# UPC wireless router



## robbie00 (18 Jan 2011)

Hi,

Does anyone know what the best UPC wireless router is. I want to get a wireless router for my UPC connection but am unsure on which one to get.

All advice appreciated.

Rob


----------



## DrMoriarty (18 Jan 2011)

You'll have to push them to give you anything other than the standard Cisco EPC2425, with which many users report having performance issues.

See this thread on Boards.ie.


----------



## Towger (18 Jan 2011)

I have to agree, the software on the Cisco EPC2425 appears to be half finished. Even the hardware appears to be badly designed, so much light bleeds between the LEDs that all 12 appear to be lit all the time!


----------



## robbie00 (18 Jan 2011)

What make would you suggest works best with UPC broadband? I might get it so I dont have any problems using it.


----------



## BertieBowel (18 Jan 2011)

I purchased a NETGEAR RangeMax Dual Band Wireless-N Gigabit pre-Xmas and it works a treat. Picked it up for c. 100E on Komplett.ie. 

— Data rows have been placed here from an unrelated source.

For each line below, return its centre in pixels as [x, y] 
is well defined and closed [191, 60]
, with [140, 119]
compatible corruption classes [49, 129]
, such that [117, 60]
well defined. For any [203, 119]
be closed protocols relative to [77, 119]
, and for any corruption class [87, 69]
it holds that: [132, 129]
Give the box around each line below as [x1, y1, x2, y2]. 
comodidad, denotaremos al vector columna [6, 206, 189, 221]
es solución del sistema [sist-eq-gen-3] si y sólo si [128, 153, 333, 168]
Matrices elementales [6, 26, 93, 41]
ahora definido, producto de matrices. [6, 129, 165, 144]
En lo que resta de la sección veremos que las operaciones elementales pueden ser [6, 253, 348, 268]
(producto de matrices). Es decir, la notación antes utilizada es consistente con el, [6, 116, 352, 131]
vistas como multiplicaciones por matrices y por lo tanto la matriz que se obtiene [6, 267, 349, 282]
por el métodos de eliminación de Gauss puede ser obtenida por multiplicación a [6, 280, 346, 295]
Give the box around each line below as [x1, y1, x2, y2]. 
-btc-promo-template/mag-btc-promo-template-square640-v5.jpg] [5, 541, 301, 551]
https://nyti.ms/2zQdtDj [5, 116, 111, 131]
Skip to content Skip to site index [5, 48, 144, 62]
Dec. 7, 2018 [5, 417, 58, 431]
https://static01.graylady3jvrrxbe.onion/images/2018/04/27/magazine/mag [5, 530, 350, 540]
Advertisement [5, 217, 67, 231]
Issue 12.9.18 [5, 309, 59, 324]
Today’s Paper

Connected a desktop via ethernet and wirelessly running 2 laptops, ITouch and printer with great coverage and transfer rate.


----------



## Towger (18 Jan 2011)

One of the problems with the EPC2425 is when you enable Bridging to connect it to another router, the phone sockets no longer work. However I think there is workaround on Boards by fixing the IP addresses and setting the other router IP as the DMZ.


----------